Bryan Helmig

Co-founder of Zapier, speaker, musician and builder of things.

Let me preface this post by saying South is awesome. It greatly simplifies schema changes when working with databases with Django. However, if you’ve ever had to do a large data migration, you likely will see South bite the dust. It’s not really made for that. At that point you really need something a little more robust at chewing through large amounts of data.

This is where I like to use Celery. Do your setup schema migrations like normal and write a new task for handling the migration from the old to new table, and then write another migration for running after your Celery tasks complete. Here’s a little better workflow:

  1. Create migration that insert new column(s) or table(s).
  2. Create separate migration that removes old column(s) or tables(s).
  3. Write a task to migrate a discrete chunk of rows.
  4. Run the first migration.
  5. Iterate over discrete chunks of rows (think id range 1-1000, 1001-2000, etc…) and launch tasks.
  6. Wait for tasks to complete.
  7. Run the second migration.

You migrations and tasks will obviously be implementation specific, but I thought I’d share the chunking of data sets that I’ve used.
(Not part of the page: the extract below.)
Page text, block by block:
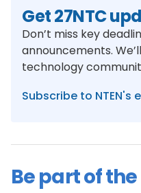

Basically, I write a task that accepts both `begin` and `end` arguments, filter for those ID ranges, and then generate a bunch of `begin` and `end` pairs. Like so:

from celery.task import task
 
@task()
def sweep_migrate(begin, end):
    from app.models import Model
 
    for instance in Model.objects.filter(id__gt=begin, id__lte=end).iterator():
        # migrate instance
 
def gen_pairs(count, cut):
    """
    Generates a list of [begin, end] pairs for appropriate slicing in
    over massive lists. (mainly for Django QS).
 
    >>> gen_pairs(42, 10)
    >>> [[0, 10], [10, 20], [20, 30], [30, 40], [40, 42]]
    """
    try:
        _pairs = range(count)[cut::cut]
        return [[x-cut, x] for x in _pairs] + [[_pairs[-1], count]]
    except IndexError:
        return [[0, count]]
 
def start_tasks(final_id):
    pairs = gen_pairs(final_id, 1000)
 
    for begin, end in pairs:
        task = sweep_migrate.apply_async(args=[begin, end])

And to launch, I simply find the highest auto increment ID of the set I want to migrate and launch a shell and do something like so:

from app.task import start_tasks
start_tasks(12345678)

Go grab a cup of coffee and wait… 🙂


Posted March 5, 2012 @ 7:19 pm under Work.